A adaptabilidade das árvores é incrível. Terras desertas, mesmo que tenham sido devastadas por monocultivos industriais/nocivos e/ou florestas outrora abrigadas sujeitas a depredação imprudente, demonstraram uma notável capacidade de se reviver, criando ecossistemas híbridos onde a vida do tipo antigo se mistura com plantas recém-introduzidas ao mesmo tempo em que se adaptam a condições ambientais que mudam drasticamente. Essas florestas regeneradas e auto-plantadas exibem uma inesperada diversidade de espécies que protegem o solo e a vida vegetal, fixam o carbono atmosférico e começam a produzir madeira, madeira e carvão. Por exemplo, no distrito brasileiro do Pará, 25% da área retirada da selva amazônica tornou-se novamente floresta e, estranhamente, sua capacidade de reter dióxido de carbono é vinte vezes maior que a das florestas antigas,
No entanto, isso não pode significar que podemos continuar exterminando os mantenedores essenciais da vida da Terra. ou seja, árvores e florestas. Em breve será tarde demais para salvá-los, nós mesmos e nossos descendentes.

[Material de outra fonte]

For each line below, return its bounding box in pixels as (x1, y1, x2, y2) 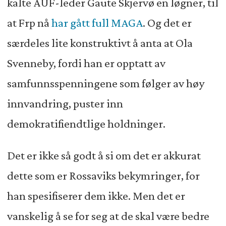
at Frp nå (7, 16, 51, 29)
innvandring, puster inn (7, 96, 123, 110)
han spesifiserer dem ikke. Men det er (7, 189, 185, 203)
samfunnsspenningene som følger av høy (7, 76, 204, 90)
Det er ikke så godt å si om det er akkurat (7, 149, 201, 162)
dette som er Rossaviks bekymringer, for (7, 169, 200, 183)
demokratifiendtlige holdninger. (7, 117, 165, 130)
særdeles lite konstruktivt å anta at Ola (7, 36, 193, 49)
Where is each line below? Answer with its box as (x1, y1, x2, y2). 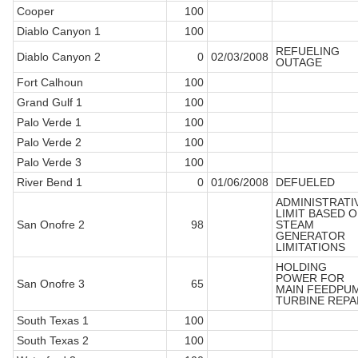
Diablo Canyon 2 (17, 50, 101, 64)
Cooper (17, 5, 54, 18)
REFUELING (276, 45, 340, 58)
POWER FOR (276, 272, 344, 285)
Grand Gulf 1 (17, 96, 82, 109)
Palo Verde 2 (17, 136, 82, 149)
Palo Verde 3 (17, 156, 82, 169)
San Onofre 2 (17, 218, 85, 232)
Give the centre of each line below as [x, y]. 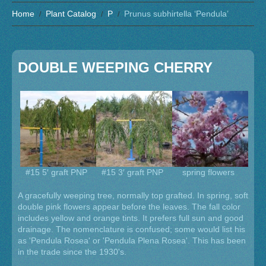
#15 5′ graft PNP [57, 172]
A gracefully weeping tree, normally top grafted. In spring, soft [133, 196]
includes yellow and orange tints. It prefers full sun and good [131, 218]
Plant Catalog [71, 14]
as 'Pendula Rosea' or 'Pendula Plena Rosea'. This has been [132, 241]
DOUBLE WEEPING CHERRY [115, 67]
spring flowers [209, 172]
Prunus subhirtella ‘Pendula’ [176, 14]
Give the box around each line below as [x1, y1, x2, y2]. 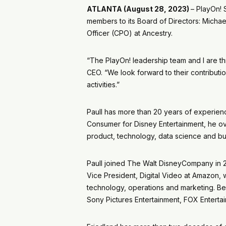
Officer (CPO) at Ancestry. [87, 29, 173, 37]
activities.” [87, 80, 120, 89]
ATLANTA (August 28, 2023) [87, 5, 191, 13]
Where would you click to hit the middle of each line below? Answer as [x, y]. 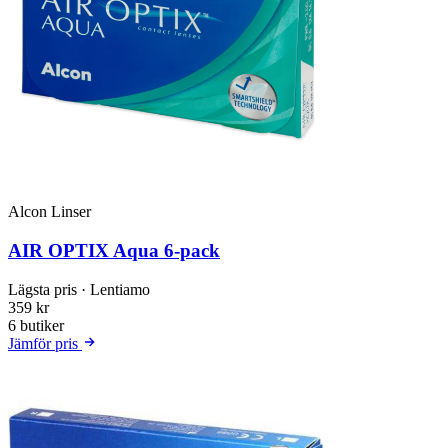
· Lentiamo [115, 289]
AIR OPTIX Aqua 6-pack [114, 251]
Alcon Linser [49, 212]
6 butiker [36, 325]
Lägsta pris [44, 289]
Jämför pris [45, 343]
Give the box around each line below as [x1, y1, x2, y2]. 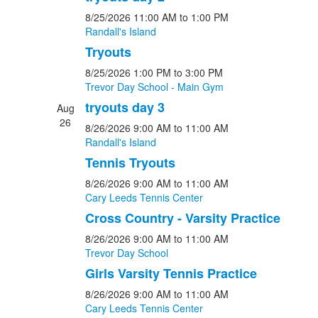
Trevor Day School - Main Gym [84, 79, 224, 94]
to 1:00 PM [179, 10, 229, 24]
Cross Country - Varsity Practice [84, 209, 280, 227]
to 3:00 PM [173, 65, 223, 79]
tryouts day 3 [84, 98, 165, 116]
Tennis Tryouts [84, 153, 175, 172]
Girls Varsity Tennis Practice [84, 264, 257, 283]
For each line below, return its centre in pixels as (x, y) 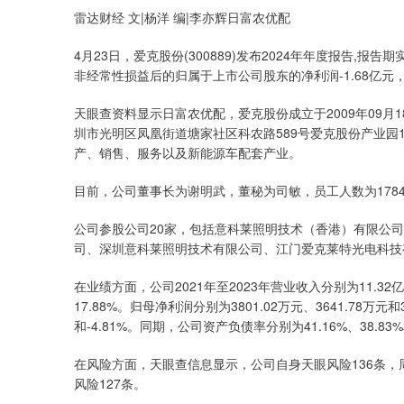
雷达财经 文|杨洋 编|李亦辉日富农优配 (182, 17)
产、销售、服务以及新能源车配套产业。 (188, 152)
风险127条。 (110, 383)
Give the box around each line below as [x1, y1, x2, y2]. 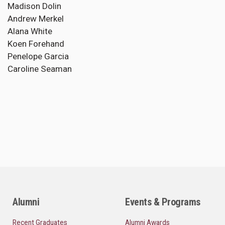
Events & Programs [125, 196, 200, 208]
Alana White [8, 26, 52, 37]
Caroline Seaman [8, 64, 72, 74]
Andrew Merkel [8, 14, 64, 24]
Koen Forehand [8, 39, 64, 49]
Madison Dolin [8, 1, 61, 12]
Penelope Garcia [8, 51, 69, 62]
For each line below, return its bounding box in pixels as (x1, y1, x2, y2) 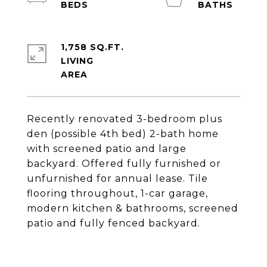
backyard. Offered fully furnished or (27, 158, 221, 169)
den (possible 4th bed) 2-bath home (27, 128, 219, 139)
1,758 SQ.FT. (61, 42, 124, 52)
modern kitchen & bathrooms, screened (27, 203, 238, 214)
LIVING (61, 55, 94, 66)
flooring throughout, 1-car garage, (27, 188, 208, 199)
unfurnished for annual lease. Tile (27, 173, 208, 184)
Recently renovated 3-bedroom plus (27, 113, 222, 125)
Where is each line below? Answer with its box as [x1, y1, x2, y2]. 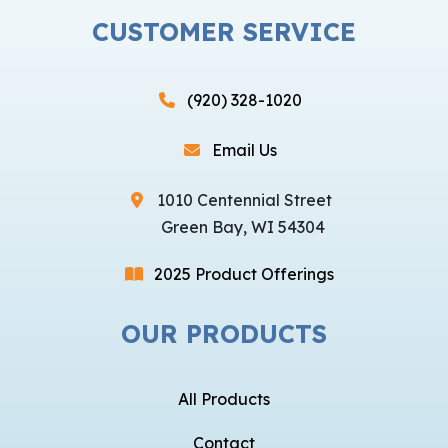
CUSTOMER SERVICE [92, 16, 356, 48]
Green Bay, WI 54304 [161, 217, 325, 238]
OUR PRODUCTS [121, 318, 327, 350]
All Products [178, 389, 270, 410]
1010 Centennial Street [156, 190, 332, 211]
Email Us [211, 140, 277, 161]
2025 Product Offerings [154, 264, 334, 285]
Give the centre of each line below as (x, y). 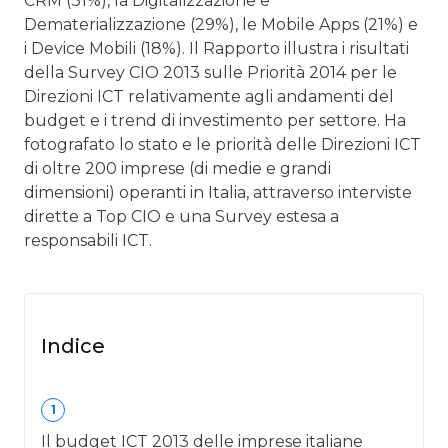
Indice (73, 345)
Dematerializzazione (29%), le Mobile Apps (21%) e (221, 24)
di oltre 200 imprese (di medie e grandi (177, 168)
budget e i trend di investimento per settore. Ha (215, 120)
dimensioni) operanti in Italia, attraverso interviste (218, 192)
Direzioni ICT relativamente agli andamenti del (209, 96)
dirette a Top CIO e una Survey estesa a (181, 216)
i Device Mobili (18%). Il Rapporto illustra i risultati (216, 48)
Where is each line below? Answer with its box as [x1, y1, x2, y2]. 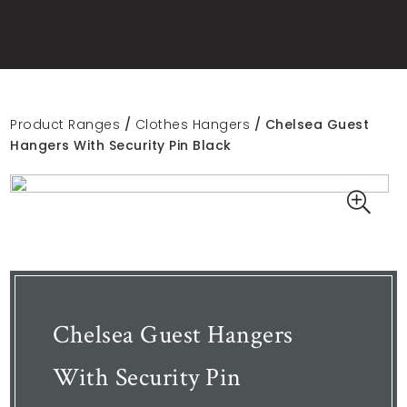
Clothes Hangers [134, 114, 251, 134]
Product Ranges [10, 114, 121, 134]
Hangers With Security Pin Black [10, 135, 232, 154]
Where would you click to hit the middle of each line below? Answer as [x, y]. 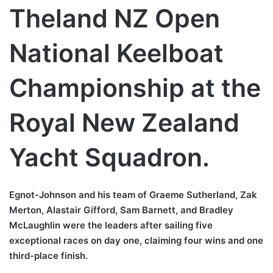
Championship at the [135, 87]
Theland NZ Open [115, 18]
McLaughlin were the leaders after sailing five [111, 225]
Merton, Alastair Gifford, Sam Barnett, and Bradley [121, 210]
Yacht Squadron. [109, 157]
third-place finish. [48, 256]
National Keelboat [116, 53]
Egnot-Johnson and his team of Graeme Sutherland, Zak [133, 195]
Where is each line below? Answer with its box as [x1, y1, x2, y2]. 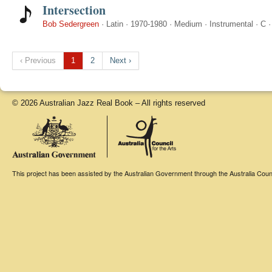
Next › [110, 56, 131, 65]
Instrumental [209, 19, 253, 29]
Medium [174, 19, 202, 29]
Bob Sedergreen [42, 19, 99, 29]
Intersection [42, 1, 106, 19]
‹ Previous [20, 56, 56, 65]
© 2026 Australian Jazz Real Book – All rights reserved [12, 98, 205, 107]
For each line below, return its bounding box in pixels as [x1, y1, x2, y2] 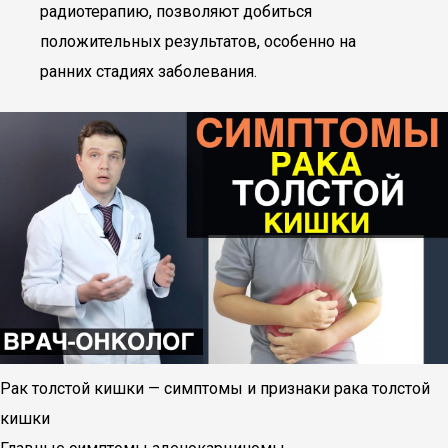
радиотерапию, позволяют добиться [40, 2, 312, 21]
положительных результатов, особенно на [40, 32, 356, 51]
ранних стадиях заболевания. [40, 62, 257, 81]
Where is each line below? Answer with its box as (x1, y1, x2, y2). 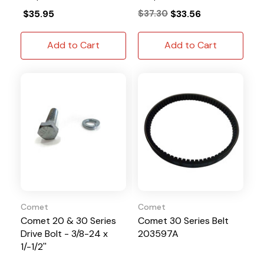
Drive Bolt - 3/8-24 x (21, 227, 108, 240)
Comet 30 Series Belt (138, 214, 229, 227)
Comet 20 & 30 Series (21, 214, 116, 227)
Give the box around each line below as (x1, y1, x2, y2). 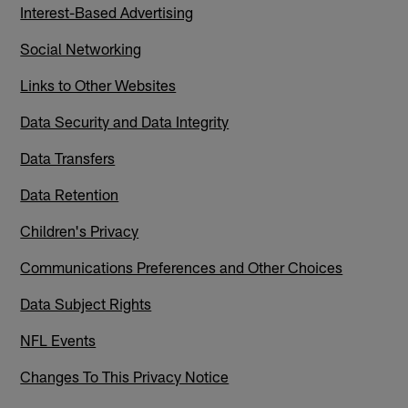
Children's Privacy (20, 220, 139, 240)
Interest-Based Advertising (20, 2, 194, 21)
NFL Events (20, 330, 97, 349)
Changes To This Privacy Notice (20, 366, 229, 385)
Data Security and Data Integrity (20, 111, 229, 130)
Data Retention (20, 184, 119, 203)
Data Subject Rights (20, 293, 152, 312)
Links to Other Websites (20, 75, 177, 94)
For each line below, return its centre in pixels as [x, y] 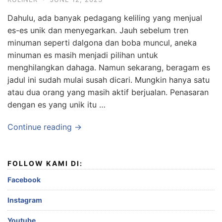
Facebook [24, 180]
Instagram [25, 200]
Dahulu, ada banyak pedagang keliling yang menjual [105, 18]
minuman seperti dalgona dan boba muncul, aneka [102, 43]
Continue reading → [45, 127]
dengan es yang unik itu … [56, 105]
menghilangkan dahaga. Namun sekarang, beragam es [109, 67]
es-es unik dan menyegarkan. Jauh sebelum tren [98, 30]
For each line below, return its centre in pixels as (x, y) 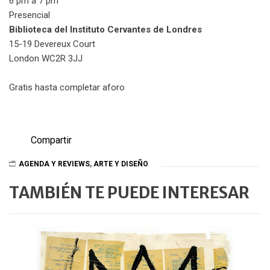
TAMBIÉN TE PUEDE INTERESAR (129, 193)
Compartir (51, 140)
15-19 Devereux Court (52, 44)
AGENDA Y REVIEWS (54, 164)
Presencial (30, 15)
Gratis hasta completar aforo (67, 88)
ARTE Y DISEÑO (121, 164)
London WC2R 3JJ (46, 59)
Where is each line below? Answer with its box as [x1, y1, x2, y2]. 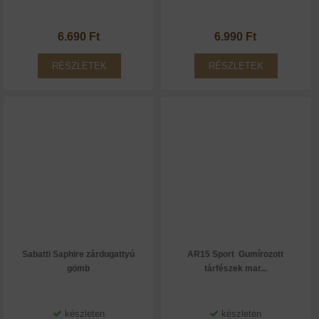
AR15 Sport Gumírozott [187, 249, 284, 259]
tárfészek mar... [204, 263, 267, 273]
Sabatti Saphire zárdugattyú [22, 249, 135, 259]
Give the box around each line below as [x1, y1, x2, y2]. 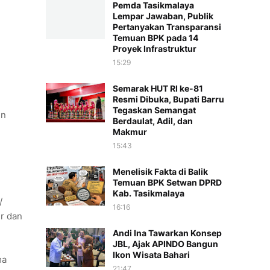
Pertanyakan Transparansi [113, 22, 221, 32]
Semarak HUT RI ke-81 [113, 83, 203, 93]
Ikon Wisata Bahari [113, 250, 190, 260]
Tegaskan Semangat [113, 105, 196, 115]
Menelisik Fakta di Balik [113, 166, 208, 177]
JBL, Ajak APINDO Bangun [113, 239, 218, 249]
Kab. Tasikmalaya [113, 188, 184, 198]
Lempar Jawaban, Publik [113, 11, 213, 21]
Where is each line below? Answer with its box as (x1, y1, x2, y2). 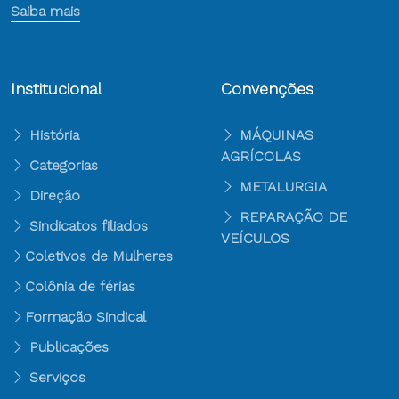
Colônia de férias (25, 278, 135, 295)
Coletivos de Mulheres (25, 248, 173, 265)
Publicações (25, 338, 109, 355)
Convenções (221, 79, 313, 98)
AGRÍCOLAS (221, 148, 301, 165)
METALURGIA (240, 178, 327, 195)
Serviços (25, 369, 85, 386)
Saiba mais (11, 3, 80, 20)
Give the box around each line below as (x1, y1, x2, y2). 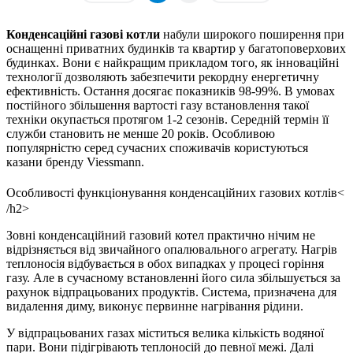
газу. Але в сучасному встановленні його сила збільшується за (6, 270, 340, 284)
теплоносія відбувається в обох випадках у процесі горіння (6, 256, 324, 270)
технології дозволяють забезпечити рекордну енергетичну (6, 69, 319, 84)
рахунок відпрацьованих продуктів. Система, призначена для (6, 284, 336, 299)
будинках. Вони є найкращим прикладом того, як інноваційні (6, 55, 339, 69)
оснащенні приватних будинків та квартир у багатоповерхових (6, 41, 346, 55)
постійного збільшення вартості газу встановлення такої (6, 98, 309, 112)
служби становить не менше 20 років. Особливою (6, 126, 275, 140)
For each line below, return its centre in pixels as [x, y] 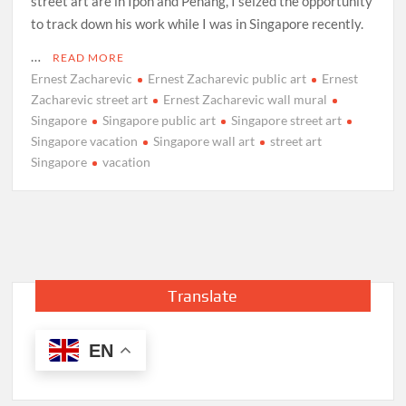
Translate [203, 296]
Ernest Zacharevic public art [227, 79]
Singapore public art [159, 121]
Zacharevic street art [90, 100]
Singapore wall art [204, 141]
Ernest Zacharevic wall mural [246, 100]
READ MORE [89, 58]
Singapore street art [287, 121]
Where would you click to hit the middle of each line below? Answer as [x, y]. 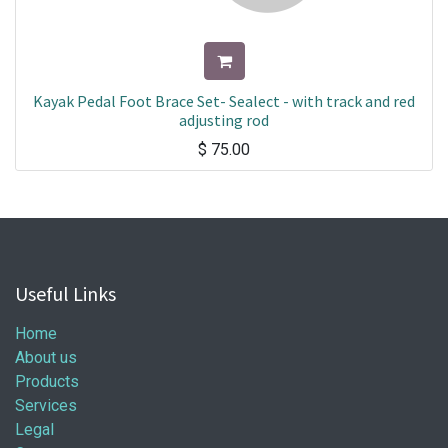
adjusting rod [224, 120]
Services [46, 405]
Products [47, 381]
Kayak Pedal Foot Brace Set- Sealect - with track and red [224, 101]
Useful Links [65, 293]
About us [46, 357]
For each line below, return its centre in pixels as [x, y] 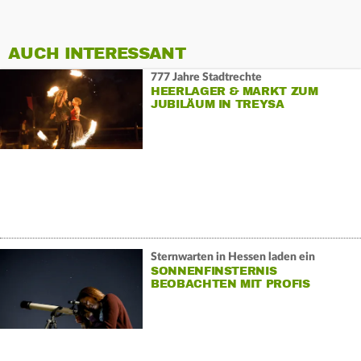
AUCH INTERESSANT [97, 53]
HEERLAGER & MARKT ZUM [234, 92]
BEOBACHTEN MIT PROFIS [230, 284]
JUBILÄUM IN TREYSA [217, 105]
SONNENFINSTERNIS [214, 272]
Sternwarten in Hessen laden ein [232, 257]
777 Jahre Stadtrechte [206, 78]
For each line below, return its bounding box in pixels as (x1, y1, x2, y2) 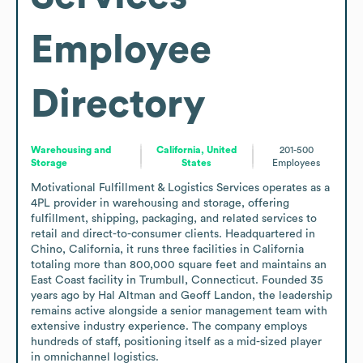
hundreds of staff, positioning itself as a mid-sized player (31, 335, 322, 348)
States (181, 157, 212, 168)
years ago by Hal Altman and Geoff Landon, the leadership (31, 289, 332, 301)
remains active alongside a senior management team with (31, 305, 327, 317)
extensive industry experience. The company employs (31, 320, 307, 332)
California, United (156, 144, 237, 155)
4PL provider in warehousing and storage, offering (31, 197, 289, 209)
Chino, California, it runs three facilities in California (31, 243, 304, 255)
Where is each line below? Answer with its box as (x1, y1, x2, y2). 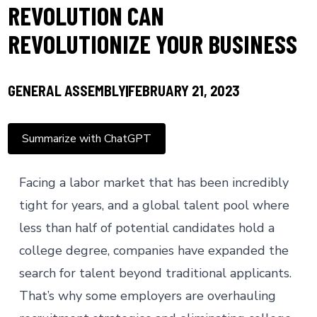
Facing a (18, 174, 69, 191)
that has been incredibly (144, 174, 289, 191)
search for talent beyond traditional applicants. (18, 265, 292, 282)
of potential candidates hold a (96, 219, 275, 236)
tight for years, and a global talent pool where (18, 197, 289, 214)
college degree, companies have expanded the (18, 242, 289, 259)
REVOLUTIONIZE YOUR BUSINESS (7, 28, 297, 59)
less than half (18, 219, 97, 236)
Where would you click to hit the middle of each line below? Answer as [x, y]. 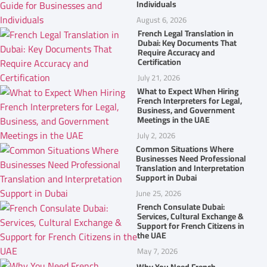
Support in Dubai [167, 177]
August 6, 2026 [162, 19]
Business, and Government [186, 110]
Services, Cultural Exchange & [191, 216]
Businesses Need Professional [191, 158]
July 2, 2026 [156, 135]
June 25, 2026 [159, 193]
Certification [159, 62]
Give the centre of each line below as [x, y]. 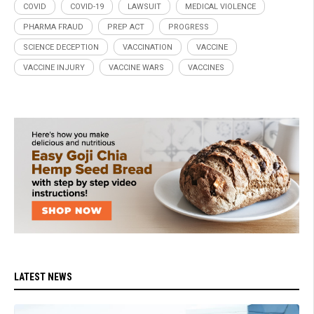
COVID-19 [87, 6]
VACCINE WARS [136, 67]
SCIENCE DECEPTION [61, 47]
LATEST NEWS [43, 277]
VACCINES [206, 67]
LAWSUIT [144, 6]
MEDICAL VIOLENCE [220, 6]
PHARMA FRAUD [53, 27]
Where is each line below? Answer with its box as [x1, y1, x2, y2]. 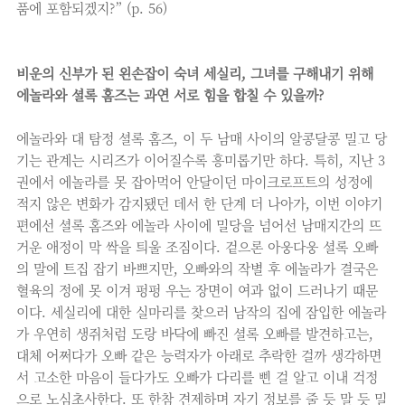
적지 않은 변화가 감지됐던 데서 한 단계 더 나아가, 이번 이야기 [16, 193, 382, 212]
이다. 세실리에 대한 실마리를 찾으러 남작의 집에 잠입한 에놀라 [16, 302, 386, 321]
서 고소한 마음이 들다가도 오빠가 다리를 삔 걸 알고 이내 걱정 [16, 367, 378, 386]
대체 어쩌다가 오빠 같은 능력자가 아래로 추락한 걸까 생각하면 [16, 345, 381, 364]
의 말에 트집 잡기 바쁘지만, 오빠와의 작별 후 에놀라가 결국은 [16, 259, 378, 278]
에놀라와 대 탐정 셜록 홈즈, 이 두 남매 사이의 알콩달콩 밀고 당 [16, 128, 387, 147]
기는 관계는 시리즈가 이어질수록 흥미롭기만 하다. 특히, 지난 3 [16, 150, 385, 169]
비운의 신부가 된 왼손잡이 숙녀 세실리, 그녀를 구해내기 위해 [16, 63, 373, 82]
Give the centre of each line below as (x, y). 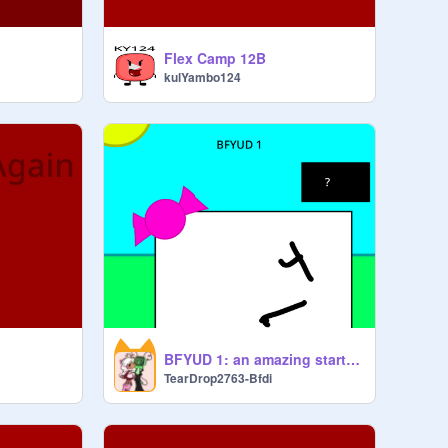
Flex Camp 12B (214, 58)
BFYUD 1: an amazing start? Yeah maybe (352, 358)
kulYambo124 (202, 77)
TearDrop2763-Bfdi (217, 377)
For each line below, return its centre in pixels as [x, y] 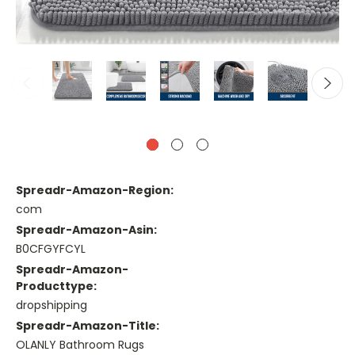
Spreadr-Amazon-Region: [95, 191]
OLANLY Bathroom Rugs [80, 345]
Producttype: [56, 286]
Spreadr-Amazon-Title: [88, 326]
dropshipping [52, 305]
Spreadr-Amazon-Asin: [86, 230]
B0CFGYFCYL [51, 249]
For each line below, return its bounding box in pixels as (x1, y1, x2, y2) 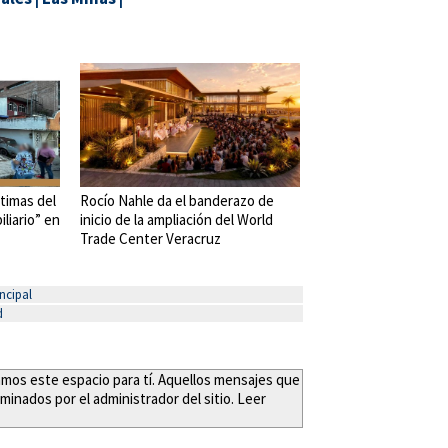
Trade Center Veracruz (80, 228, 221, 248)
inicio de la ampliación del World (80, 209, 273, 229)
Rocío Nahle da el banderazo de (80, 190, 274, 210)
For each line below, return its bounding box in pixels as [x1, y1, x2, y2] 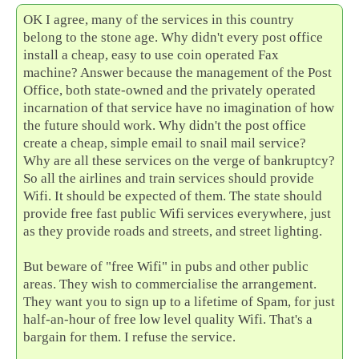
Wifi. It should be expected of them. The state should [23, 188, 323, 204]
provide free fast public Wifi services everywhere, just [23, 206, 332, 222]
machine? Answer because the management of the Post [23, 65, 333, 81]
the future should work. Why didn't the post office [23, 118, 307, 134]
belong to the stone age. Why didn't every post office [23, 30, 324, 46]
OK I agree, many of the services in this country [23, 12, 295, 28]
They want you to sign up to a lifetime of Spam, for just [23, 294, 336, 310]
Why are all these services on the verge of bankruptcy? [23, 153, 336, 169]

Fonte principal: Tassin, Jacques (2018) Pensando como uma árvore. Paris: Odile Jacob .
Escritório das Nações Unidas do IPS
Jan Lundius tem trinta anos de experiência em pesquisa social e antropológica, avaliação de projetos de desenvolvimento rural, avaliação de impacto de projetos em comunidades rurais, bem como negociações de programas de cooperação técnica para capacitação local em ciências sociais e humanas na América Latina e África.